Reputation: 3173
We have an OLAP table with 180 billion rows and 100+ columns, and the volume is close to 8TB in Hive. Most of the columns are dimensions and also we have few metrics columns also. We would like to build a real-time system support ad-hoc queries to run the dashboard applications, where the queries should be executed in sub 10 seconds latency.
We are now looking for the options to build such a real-time adhoc querying system, and we are checking about the possible options and actually struggling to choose a correct system. We are seeing about
Presto , can used to query hdfs directly, But we are not sure if it will support low latency queries over such huge volumes.
Cassandra, to build preaggregated views according to the queries.
Druid, to build preaggregated views and looks interesting, but seems doesn't have any enterprise support.
Here we are actually struggling to make a choice from these components and also we are not sure if we missed any other relevant tools that may suite for this requirement.
We are looking for the tool/database that can closely interact with HDFS, we can also consider any other tool if it read performance is good for large volumes.
I kindly request your help in guiding me about the component selection and also please advice me if I have to see about any other tools.
Upvotes: 1
Views: 525
Reputation: 359
Hi as you can see here https://cwiki.apache.org/confluence/display/Hive/Druid+Integration druid is getting integrated closely with Hive and that will enable to fully support your use cases, where some of the data can be queried from a fast data store like druid and heavy weight queries with complex join can go to Hive.

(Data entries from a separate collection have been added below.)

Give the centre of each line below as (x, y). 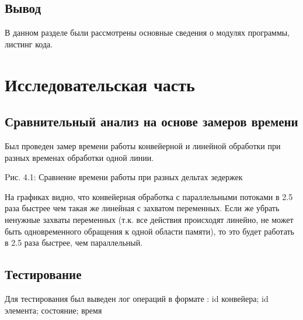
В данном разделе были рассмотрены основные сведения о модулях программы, (147, 32)
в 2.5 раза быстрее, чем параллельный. (74, 242)
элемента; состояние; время (53, 310)
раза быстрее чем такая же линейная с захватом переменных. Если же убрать (142, 208)
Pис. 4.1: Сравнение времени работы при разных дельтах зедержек (124, 177)
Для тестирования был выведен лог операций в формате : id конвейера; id (137, 298)
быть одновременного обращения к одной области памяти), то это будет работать (149, 231)
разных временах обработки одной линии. (79, 157)
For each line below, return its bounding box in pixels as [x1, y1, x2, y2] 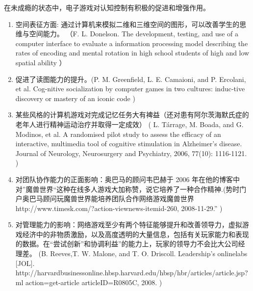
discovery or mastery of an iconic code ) [15, 93, 135, 103]
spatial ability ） [15, 57, 66, 67]
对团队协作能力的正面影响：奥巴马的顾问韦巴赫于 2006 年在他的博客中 [15, 174, 240, 184]
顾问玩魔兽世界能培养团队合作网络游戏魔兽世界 [43, 193, 194, 204]
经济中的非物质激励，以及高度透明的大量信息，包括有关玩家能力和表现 [22, 229, 249, 239]
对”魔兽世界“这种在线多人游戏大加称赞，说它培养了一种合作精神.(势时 [15, 184, 240, 194]
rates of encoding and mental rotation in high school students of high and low [15, 48, 250, 58]
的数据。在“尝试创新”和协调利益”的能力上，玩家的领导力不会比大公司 [15, 238, 238, 249]
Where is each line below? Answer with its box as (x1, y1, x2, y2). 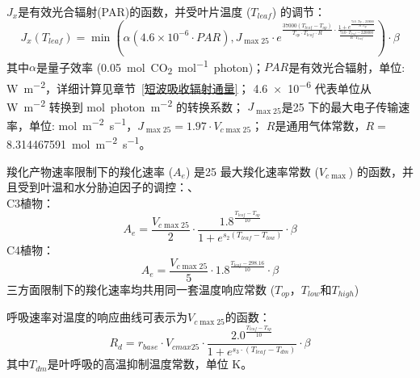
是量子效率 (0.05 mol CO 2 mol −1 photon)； (36, 56, 265, 78)
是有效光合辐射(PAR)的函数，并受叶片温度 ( (18, 3, 251, 19)
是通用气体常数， (275, 116, 366, 133)
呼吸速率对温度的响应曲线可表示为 (6, 309, 187, 325)
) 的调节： (271, 3, 325, 19)
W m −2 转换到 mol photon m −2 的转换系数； (6, 95, 244, 115)
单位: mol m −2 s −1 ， (28, 115, 138, 133)
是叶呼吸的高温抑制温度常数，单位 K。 (47, 355, 253, 372)

Also note that from the listed solutions above, only druid has a robust (sub second latency) realtime ingestion firehose integrating kafka, storm, flink rabitMQ and the list goes on and on... From the support point of view note that druid has a very vibrant open source community plus it is used by hundred of companies including big ones like Yahoo NetFlix .... in addition there is at least 2 companies that will be providing enterprise supports, namely Hortonworks and Imply.
Upvotes: 1